India’s Heat Crisis Is Now a Hunger Crisis

As temperatures rise across rural India, hunger is no longer just about poverty—it is felt in empty stomachs, tired bodies, and mothers who have nothing left to give.

Sumitra sits on the cool patch of mud floor inside her home. Outside, the air feels like fire. She is seven months pregnant. In front of her is a small bowl of rice gruel. She stares at it for a long time. 

“I know I should eat,” she says softly. “But I can’t.” The heat has taken her hunger away. Her throat is dry. Her head feels heavy. Sweat gathers and disappears just as quickly. Her body feels weak, but the thought of food makes her uneasy.

Beside her, her three-year-old daughter lies still, too tired to play. Even water is refused. By noon, the temperature will climb past 45°C. Inside, it will feel even hotter. Sumitra places a hand on her belly. The baby moves—faintly. She closes her eyes and wonders: “How do I feed this child when I cannot feed myself?”

When Hunger Is Not About Food Alone

We often think hunger means there isn’t enough food. But here, there is something more unsettling. Food is there—but the body cannot take it in. The heat dulls appetite. It slows everything down. Pregnant women, who need nourishment the most, find themselves eating the least.

And even then, they step back. “I’ll eat later,” a mother says. “Let the child eat first.” Later often never comes.

Summer changes what a family eats. Vegetables wilt before they can be cooked. Milk turns sour. Eggs feel too expensive to risk. So, meals become simpler, heavier, emptier—rice, roti, salt, oil, tea. No one says it out loud, but everyone feels it: something important is missing.

Children grow quieter. They fall sick more often. They tire easily.

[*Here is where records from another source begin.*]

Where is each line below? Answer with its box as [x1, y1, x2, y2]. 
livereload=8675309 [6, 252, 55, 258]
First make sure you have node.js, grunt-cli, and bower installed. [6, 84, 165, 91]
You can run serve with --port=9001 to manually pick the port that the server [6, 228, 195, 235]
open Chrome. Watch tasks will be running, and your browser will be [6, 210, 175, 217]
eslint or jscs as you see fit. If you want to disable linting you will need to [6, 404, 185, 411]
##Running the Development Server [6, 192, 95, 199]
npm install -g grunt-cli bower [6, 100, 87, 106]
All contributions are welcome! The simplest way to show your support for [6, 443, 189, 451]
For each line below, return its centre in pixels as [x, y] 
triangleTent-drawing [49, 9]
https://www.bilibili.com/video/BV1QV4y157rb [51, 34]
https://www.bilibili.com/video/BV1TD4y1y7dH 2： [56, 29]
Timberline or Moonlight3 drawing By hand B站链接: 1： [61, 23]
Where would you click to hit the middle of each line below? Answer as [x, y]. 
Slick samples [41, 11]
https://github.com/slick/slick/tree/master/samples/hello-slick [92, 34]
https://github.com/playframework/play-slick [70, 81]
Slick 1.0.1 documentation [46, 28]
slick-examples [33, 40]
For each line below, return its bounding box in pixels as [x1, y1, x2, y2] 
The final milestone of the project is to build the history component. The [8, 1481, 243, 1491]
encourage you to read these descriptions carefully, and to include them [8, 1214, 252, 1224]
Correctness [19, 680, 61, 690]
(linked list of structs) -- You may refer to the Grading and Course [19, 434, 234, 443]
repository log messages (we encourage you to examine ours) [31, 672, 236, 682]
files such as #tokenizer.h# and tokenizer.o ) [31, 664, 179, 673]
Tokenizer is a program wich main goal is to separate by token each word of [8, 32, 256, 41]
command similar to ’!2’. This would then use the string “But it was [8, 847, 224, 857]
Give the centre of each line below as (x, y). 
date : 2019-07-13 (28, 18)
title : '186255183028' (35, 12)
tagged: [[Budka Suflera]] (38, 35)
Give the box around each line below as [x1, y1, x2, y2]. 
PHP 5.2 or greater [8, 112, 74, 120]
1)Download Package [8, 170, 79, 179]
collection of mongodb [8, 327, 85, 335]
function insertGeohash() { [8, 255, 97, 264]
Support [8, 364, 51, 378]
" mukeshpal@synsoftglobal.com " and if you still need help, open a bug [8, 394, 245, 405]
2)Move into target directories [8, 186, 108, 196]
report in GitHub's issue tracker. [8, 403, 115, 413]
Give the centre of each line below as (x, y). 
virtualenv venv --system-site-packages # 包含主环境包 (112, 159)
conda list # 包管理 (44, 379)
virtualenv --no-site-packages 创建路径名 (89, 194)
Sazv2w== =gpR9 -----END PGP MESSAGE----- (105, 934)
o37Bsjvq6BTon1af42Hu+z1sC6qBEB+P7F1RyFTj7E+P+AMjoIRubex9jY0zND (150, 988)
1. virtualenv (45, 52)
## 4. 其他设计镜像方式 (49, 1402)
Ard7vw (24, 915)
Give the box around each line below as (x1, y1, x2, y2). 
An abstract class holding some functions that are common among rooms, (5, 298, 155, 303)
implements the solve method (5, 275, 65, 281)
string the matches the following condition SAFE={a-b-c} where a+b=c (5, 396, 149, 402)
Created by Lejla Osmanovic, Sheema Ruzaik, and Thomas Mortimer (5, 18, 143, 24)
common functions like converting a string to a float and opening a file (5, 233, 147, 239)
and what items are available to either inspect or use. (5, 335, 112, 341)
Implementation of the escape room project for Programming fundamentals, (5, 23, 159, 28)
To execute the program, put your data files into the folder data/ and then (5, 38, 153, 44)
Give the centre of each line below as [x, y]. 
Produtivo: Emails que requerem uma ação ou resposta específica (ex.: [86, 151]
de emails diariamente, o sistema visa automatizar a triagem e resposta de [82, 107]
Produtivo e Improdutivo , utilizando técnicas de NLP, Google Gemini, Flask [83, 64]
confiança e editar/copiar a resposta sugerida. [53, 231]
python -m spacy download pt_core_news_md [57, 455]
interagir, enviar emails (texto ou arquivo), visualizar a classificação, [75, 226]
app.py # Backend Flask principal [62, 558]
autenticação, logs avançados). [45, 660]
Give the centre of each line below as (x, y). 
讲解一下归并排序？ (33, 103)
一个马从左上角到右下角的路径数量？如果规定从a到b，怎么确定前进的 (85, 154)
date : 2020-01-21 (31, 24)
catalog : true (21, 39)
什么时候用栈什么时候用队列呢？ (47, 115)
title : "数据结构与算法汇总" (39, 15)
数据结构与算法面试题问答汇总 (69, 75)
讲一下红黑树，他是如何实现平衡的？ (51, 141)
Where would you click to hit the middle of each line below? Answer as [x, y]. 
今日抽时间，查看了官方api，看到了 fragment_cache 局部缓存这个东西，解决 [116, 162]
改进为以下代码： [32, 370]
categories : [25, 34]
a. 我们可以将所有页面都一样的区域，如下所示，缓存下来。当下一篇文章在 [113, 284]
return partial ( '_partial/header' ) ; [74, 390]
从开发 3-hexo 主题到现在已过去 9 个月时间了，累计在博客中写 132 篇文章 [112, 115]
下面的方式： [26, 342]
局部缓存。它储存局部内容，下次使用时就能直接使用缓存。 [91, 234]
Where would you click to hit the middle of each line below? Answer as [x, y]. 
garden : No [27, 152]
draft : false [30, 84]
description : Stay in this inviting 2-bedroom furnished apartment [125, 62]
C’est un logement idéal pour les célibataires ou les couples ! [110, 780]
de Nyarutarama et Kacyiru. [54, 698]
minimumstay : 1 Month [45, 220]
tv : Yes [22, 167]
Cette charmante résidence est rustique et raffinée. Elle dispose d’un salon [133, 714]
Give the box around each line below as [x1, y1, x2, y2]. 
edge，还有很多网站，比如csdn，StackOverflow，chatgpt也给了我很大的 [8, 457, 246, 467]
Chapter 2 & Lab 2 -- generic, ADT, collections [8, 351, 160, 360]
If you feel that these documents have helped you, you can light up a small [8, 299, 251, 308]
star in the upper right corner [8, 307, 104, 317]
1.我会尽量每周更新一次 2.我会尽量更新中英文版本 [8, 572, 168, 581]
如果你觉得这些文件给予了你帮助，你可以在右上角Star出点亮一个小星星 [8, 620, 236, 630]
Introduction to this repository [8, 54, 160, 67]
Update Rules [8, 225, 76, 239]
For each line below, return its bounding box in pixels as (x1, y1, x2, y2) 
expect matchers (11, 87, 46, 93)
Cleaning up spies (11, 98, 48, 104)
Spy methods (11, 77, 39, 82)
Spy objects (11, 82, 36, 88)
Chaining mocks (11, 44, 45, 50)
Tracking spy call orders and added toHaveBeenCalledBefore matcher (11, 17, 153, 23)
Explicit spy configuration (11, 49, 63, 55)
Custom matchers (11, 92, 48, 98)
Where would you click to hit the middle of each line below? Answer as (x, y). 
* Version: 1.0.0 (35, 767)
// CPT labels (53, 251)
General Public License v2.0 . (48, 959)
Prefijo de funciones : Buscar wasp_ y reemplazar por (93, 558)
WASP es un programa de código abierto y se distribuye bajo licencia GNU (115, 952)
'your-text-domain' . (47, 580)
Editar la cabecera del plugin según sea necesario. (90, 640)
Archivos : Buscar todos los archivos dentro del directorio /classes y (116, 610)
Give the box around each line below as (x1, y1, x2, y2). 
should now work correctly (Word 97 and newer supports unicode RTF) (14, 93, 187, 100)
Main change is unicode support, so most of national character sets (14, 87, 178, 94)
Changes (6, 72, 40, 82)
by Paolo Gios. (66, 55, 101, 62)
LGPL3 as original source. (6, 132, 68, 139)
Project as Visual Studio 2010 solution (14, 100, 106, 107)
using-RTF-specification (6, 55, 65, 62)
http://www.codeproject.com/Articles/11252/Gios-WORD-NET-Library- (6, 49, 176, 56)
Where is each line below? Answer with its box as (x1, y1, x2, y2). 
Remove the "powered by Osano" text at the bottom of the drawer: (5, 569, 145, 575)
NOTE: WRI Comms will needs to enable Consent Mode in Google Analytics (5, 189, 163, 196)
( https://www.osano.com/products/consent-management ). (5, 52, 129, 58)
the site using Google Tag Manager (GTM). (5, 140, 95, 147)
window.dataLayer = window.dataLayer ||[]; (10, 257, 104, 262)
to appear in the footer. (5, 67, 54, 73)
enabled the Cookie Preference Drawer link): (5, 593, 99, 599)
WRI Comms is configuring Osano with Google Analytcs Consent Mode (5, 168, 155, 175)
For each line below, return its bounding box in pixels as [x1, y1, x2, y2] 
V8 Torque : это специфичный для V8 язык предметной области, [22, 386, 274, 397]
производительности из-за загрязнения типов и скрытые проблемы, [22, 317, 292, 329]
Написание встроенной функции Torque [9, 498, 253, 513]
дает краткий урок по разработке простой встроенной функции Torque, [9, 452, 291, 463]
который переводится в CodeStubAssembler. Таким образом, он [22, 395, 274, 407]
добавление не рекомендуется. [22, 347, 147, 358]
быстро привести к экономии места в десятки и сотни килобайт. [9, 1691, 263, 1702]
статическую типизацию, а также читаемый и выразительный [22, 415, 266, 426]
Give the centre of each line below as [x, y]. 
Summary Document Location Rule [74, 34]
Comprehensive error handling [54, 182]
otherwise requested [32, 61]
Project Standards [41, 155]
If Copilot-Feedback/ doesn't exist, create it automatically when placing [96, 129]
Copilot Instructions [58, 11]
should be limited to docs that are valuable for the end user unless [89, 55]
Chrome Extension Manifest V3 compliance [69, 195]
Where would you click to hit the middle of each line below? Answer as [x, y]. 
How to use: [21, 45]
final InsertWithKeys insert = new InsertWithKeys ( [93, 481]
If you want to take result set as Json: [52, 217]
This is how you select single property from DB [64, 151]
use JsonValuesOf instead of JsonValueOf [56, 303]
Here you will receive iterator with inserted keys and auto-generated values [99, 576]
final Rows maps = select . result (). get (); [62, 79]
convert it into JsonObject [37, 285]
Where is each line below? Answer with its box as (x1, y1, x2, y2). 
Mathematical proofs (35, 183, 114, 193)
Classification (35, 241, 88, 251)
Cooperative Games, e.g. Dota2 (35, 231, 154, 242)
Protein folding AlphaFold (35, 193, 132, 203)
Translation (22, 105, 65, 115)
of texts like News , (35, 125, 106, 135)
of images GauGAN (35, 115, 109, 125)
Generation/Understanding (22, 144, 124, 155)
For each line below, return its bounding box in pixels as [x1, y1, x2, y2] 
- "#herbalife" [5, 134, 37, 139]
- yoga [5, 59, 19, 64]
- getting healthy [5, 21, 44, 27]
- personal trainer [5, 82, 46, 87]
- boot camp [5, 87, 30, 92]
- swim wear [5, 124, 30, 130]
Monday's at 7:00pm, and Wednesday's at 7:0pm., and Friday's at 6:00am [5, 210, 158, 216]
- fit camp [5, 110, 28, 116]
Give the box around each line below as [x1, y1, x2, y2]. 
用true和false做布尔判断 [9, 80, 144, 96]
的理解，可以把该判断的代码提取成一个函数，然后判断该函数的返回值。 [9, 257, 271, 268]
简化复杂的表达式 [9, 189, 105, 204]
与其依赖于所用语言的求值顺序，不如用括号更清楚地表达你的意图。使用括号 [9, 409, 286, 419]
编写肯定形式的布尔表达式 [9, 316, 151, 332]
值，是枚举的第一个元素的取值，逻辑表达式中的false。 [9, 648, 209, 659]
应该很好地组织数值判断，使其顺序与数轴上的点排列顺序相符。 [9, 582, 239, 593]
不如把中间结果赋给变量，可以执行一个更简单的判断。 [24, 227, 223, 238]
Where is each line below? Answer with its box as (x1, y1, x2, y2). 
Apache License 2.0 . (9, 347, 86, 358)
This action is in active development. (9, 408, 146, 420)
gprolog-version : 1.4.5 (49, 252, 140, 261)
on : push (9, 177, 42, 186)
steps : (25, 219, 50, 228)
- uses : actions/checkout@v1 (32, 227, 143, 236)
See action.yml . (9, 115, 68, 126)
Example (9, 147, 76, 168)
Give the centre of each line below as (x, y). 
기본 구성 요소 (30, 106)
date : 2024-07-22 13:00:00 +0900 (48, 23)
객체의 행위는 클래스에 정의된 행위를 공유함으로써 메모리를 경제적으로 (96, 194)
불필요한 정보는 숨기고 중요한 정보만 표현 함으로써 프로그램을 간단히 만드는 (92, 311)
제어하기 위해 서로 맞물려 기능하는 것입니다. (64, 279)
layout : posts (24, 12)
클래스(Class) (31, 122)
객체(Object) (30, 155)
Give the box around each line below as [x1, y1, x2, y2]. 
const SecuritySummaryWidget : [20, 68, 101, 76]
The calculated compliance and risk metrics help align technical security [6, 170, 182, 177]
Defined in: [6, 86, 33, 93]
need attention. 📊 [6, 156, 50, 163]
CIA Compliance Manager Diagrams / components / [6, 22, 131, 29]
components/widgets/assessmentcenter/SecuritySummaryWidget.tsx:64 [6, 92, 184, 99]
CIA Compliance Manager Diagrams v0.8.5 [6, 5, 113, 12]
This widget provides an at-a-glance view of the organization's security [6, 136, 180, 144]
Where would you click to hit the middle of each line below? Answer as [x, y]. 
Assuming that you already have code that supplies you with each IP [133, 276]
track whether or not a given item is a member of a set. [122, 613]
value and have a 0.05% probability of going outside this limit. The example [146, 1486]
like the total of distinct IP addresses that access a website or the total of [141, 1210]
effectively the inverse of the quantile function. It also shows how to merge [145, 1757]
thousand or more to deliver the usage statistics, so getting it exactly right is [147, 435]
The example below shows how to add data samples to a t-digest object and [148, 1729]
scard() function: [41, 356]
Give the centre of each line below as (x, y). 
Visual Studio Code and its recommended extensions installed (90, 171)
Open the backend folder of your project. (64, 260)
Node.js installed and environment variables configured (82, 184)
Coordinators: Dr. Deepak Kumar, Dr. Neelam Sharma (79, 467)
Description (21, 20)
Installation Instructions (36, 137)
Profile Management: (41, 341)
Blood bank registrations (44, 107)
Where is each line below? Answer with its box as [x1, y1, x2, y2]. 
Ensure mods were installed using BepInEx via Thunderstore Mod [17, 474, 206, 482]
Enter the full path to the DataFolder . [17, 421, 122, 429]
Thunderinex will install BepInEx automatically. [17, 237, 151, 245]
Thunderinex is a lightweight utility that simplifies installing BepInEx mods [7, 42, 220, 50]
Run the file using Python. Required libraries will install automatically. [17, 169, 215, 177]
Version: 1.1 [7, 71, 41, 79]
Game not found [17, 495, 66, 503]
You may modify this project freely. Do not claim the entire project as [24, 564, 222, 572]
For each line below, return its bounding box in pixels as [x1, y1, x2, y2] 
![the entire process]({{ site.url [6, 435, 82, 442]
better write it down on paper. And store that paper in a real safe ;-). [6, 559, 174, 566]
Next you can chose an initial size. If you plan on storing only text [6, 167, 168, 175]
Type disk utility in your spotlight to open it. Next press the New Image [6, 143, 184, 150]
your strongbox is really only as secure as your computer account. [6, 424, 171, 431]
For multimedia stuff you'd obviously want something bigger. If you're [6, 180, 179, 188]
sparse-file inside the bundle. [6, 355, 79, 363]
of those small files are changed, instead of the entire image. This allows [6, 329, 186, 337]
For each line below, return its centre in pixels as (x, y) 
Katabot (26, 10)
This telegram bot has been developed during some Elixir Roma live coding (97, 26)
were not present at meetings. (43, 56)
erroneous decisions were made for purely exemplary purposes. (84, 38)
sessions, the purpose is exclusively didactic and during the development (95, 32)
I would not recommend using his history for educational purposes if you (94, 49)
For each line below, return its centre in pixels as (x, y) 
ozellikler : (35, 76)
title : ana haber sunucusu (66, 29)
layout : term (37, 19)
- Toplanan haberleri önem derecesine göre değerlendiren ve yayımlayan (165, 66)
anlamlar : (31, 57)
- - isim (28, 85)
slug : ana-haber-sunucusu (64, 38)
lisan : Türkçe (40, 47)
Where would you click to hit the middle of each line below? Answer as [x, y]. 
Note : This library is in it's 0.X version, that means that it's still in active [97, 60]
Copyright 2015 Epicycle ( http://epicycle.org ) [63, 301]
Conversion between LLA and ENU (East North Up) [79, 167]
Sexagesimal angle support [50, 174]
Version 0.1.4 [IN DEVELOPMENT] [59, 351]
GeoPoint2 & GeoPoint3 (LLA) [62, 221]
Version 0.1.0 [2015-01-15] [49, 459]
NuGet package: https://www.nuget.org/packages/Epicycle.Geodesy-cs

And mothers notice—because they are the ones watching, worrying, and quietly adjusting their own meals to make sure others get enough.

When Work Disappears

By mid-day, the fields are empty. No one can work in that heat. For women who depend on daily wages, this means no income for the day. Sometimes, for many days. Sumitra’s husband leaves each morning hoping to find work. Some days he returns with nothing. Water is harder to find too. The nearest source is farther now. Women walk longer distances, carrying heavy pots under a punishing sun. By the time they return, they are exhausted—but there is still cooking, cleaning, caring.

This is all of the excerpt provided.